Environmental issues map

Gregory S Sankey Jr.'s curator insight, March 6, 9:03 AM

This map perfectly displays the varied negligences of the environment by all 50 states. This map speaks a thousand words about a states geography, ecology, policies, and industry.

James Hobson's curator insight, Today, 7:39 AM

(North America topic 6)
Though this map may come across as rather bleak at first, in my opinion it really doesn't necessarily lay fault to the people that live in these states. In other words, some things mentioned on this map seem expected and, in a sense, acceptable to me. For example, California may have the most smog, but it cannot be entirely blamed on just the population (though even I can argue that *most* of it can). Major cities like Los Angeles and Sacramento are in low-lying valleys, which cause air masses to stagnate. If these cities were located in less-enclosed areas smog would not be able to built up as densely. 

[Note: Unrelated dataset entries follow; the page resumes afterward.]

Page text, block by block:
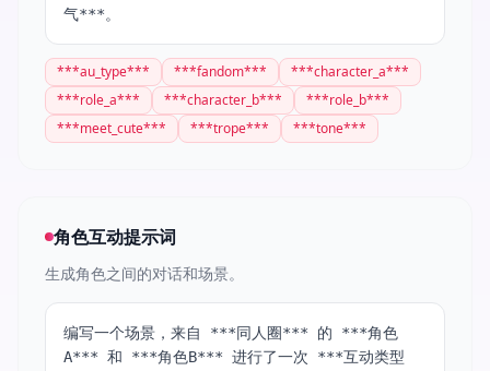
气***。
***au_type*** ***fandom*** ***character_a***
***role_a*** ***character_b*** ***role_b***
***meet_cute*** ***trope*** ***tone***
角色互动提示词
生成角色之间的对话和场景。
编写一个场景，来自 ***同人圈*** 的 ***角色
A*** 和 ***角色B*** 进行了一次 ***互动类型
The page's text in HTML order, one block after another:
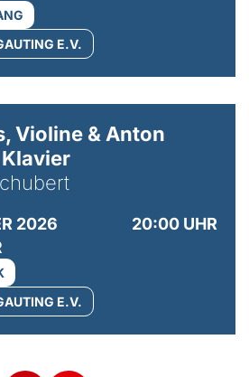
E.V.
Violine & Anton
2026
20:00 UHR
E.V.
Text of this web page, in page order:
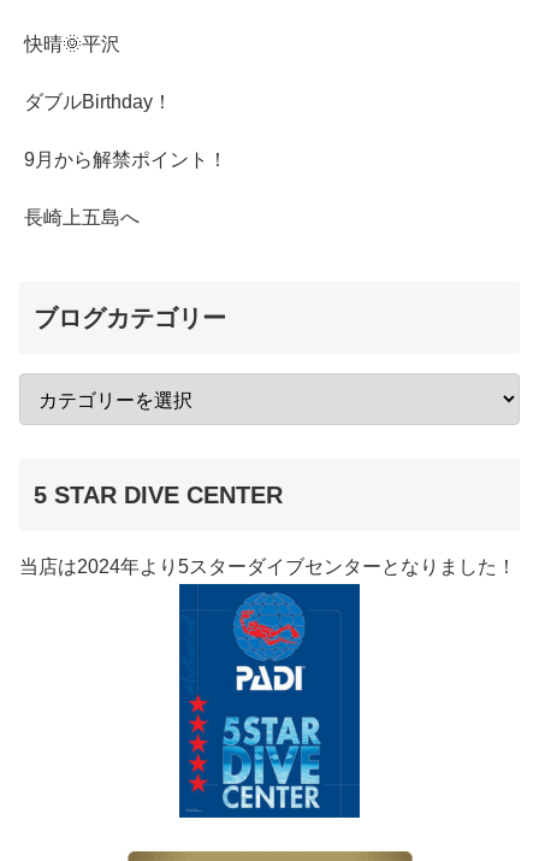
快晴🌞平沢
ダブルBirthday！
9月から解禁ポイント！
長崎上五島へ
ブログカテゴリー
5 STAR DIVE CENTER
当店は2024年より5スターダイブセンターとなりました！
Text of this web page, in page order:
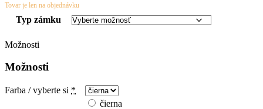
Tovar je len na objednávku
Typ zámku
Možnosti
Možnosti
Farba / vyberte si *
čierna
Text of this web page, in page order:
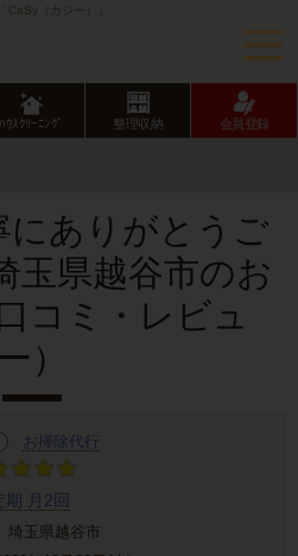
CaSy（カジー）」
ﾊｳｽｸﾘｰﾆﾝｸﾞ 整理収納 会員登録
にありがとうご
玉県越谷市のお
コミ・レビュ
ー）
お掃除代行
期 月2回
埼玉県越谷市
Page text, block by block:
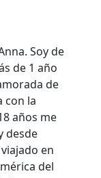
Soy de
de 1 año
de
con la
años me
desde
en
del
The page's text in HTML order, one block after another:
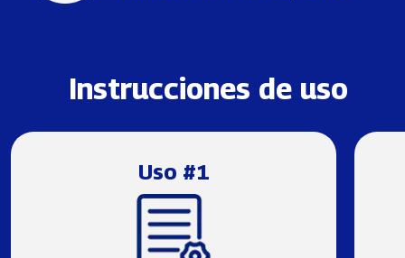
Instrucciones de uso
Uso #1
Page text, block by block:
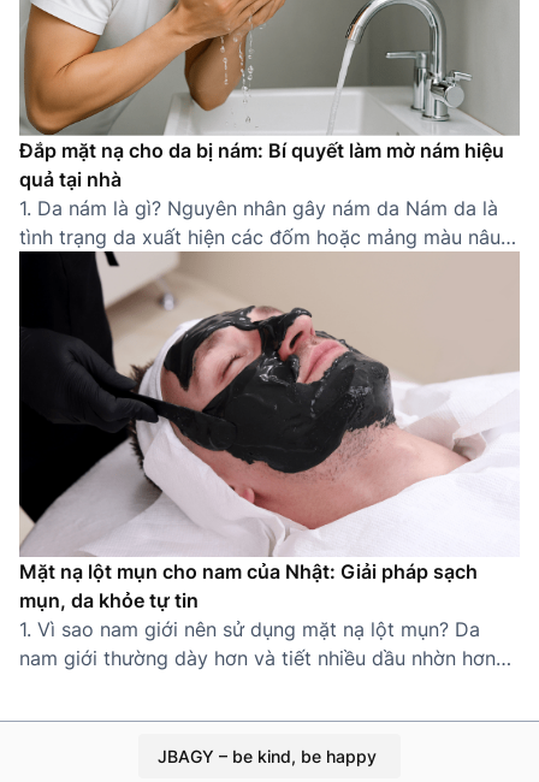
Đắp mặt nạ cho da bị nám: Bí quyết làm mờ nám hiệu
quả tại nhà
1. Da nám là gì? Nguyên nhân gây nám da Nám da là
tình trạng da xuất hiện các đốm hoặc mảng màu nâu
sẫm do sự gia tăng bất thường của sắc tố melanin.
Thường gặp ở các khu vực dễ tiếp xúc ánh nắng như
gò má, trán, mũi, quanh miệng, nám khiến […]
Mặt nạ lột mụn cho nam của Nhật: Giải pháp sạch
mụn, da khỏe tự tin
1. Vì sao nam giới nên sử dụng mặt nạ lột mụn? Da
nam giới thường dày hơn và tiết nhiều dầu nhờn hơn
thành mụn cám, mụn đầu đen. Thói quen sinh hoạt bận
rộn, ít chăm sóc da càng làm tình […]
JBAGY – be kind, be happy
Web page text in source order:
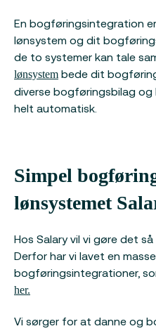
En bogføringsintegration
lønsystem og dit
de to systemer kan tale
lønsystem bede dit
diverse bogføringsbilag
helt automatisk.
Simpel
lønsystemet
Hos Salary vil vi gøre det
Derfor har vi lavet en
bogføringsintegrationer,
her.
Vi sørger for at danne og
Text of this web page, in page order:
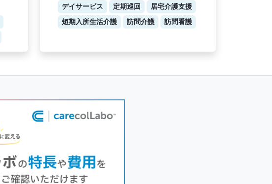
デイサービス
定期巡回
居宅介護支援
短期入所生活介護
訪問介護 訪問看護
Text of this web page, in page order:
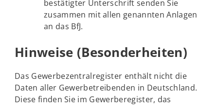
bestätigter Unterschrift senden Sie
zusammen mit allen genannten Anlagen
an das BfJ.
Hinweise (Besonderheiten)
Das Gewerbezentralregister enthält nicht die
Daten aller Gewerbetreibenden in Deutschland.
Diese finden Sie im Gewerberegister, das
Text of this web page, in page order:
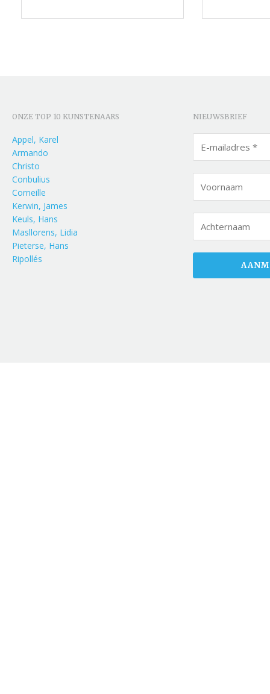
ONZE TOP 10 KUNSTENAARS
Appel, Karel
Armando
Christo
Conbulius
Corneille
Kerwin, James
Keuls, Hans
Masllorens, Lidia
Pieterse, Hans
Ripollés
NIEUWSBRIEF
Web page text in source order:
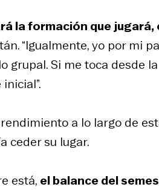
la formación que
“Igualmente, yo por mi
grupal. Si me toca desde
a lo largo de
ceder su lugar.
está, el balance del
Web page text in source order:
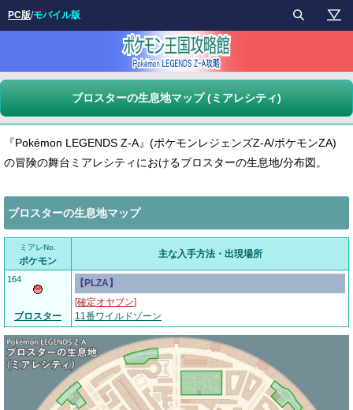
ブロスターの生息地マップ (ミアレシティ)
『Pokémon LEGENDS Z-A』(ポケモンレジェンズZ-A/ポケモンZA)
の冒険の舞台ミアレシティにおけるブロスターの生息地/分布図。
ブロスターの生息地マップ
ミアレNo.
ポケモン
主な入手方法・出現場所
164
ブロスター
【PLZA】
[確定オヤブン]
11番ワイルドゾーン
PC版/モバイル版
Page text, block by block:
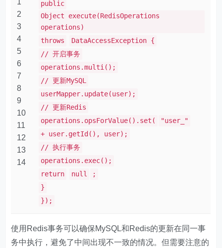
1
2
3
4
5
6
7
8
9
10
11
12
13
14
public
Object execute(RedisOperations
operations)
throws
DataAccessException {
// 开启事务
operations.multi();
// 更新MySQL
userMapper.update(user);
// 更新Redis
operations.opsForValue().set(
"user_"
+ user.getId(), user);
// 执行事务
operations.exec();
return
null
;
}
});
使用Redis事务可以确保MySQL和Redis的更新在同一事
务中执行，避免了中间出现不一致的情况。但需要注意的
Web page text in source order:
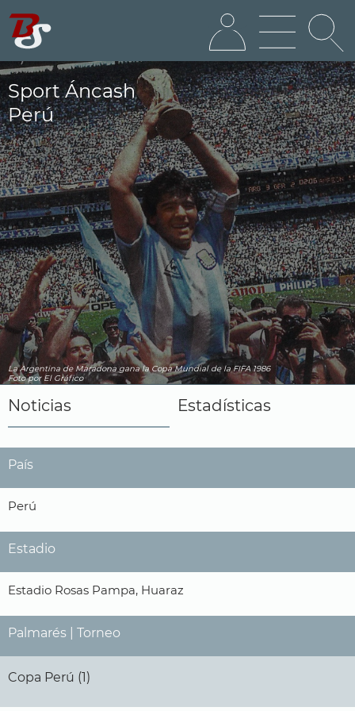
Sport Áncash
Perú
La Argentina de Maradona gana la Copa Mundial de la FIFA 1986
Foto por El Gráfico
Noticias Estadísticas
País
Perú
Estadio
Estadio Rosas Pampa, Huaraz
Palmarés | Torneo
Copa Perú (1)
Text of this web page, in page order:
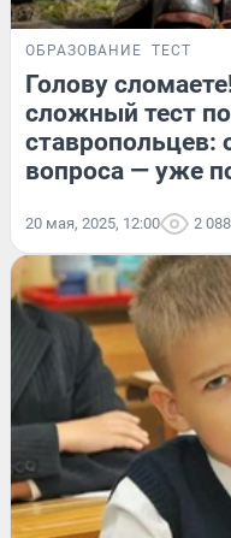
ОБРАЗОВАНИЕ ТЕСТ
Голову
сложный тест
ставропольцев:
вопроса — уже
20 мая, 2025, 12:00 2 088
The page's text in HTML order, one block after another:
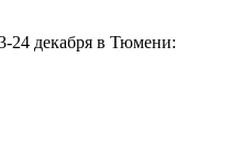
24 декабря в Тюмени:
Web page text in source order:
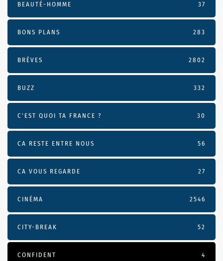
BEAUTÉ-HOMME 37
BONS PLANS 283
BRÈVES 2802
BUZZ 332
C'EST QUOI TA FRANCE ? 30
CA RESTE ENTRE NOUS 56
CA VOUS REGARDE 27
CINÉMA 2546
CITY-BREAK 52
CONFIDENT 4
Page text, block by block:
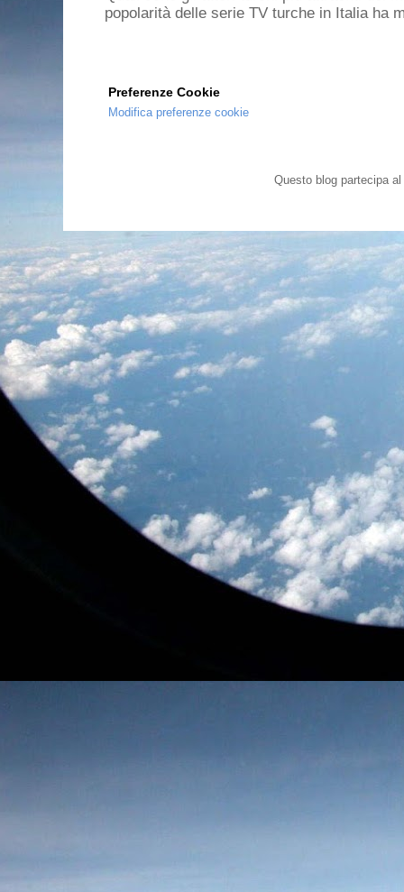
popolarità delle serie TV turche in Italia ha
Preferenze Cookie
Modifica preferenze cookie
Questo blog partecipa
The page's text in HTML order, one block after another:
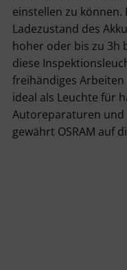
einstellen zu können.
Ladezustand des
hoher oder bis zu 3h
diese
freihändiges
ideal als Leuchte für
Autoreparaturen und
gewährt OSRAM auf
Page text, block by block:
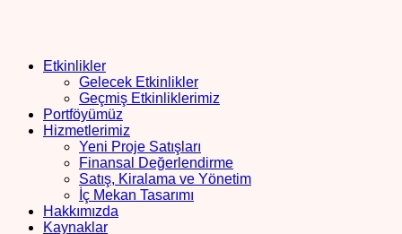
Etkinlikler
Gelecek Etkinlikler
Geçmiş Etkinliklerimiz
Portföyümüz
Hizmetlerimiz
Yeni Proje Satışları
Finansal Değerlendirme
Satış, Kiralama ve Yönetim
İç Mekan Tasarımı
Hakkımızda
Kaynaklar

In addition, I find fault with some of the categories. An example would be that of Florida having the most boat wrecks. Large ships have been traveling to/around Florida since the 1500s, and Florida has the longest coastline of all contiguous states. In this way it only makes sense that this is true. Perhaps a better research method would have been "most shipwrecks per capita". Similarly, "most CO2 emissions *per capita*" would have been a better categorization to consider. But then again, mapmaking is an art, not just a science, and perhaps another message is meant to be sent here...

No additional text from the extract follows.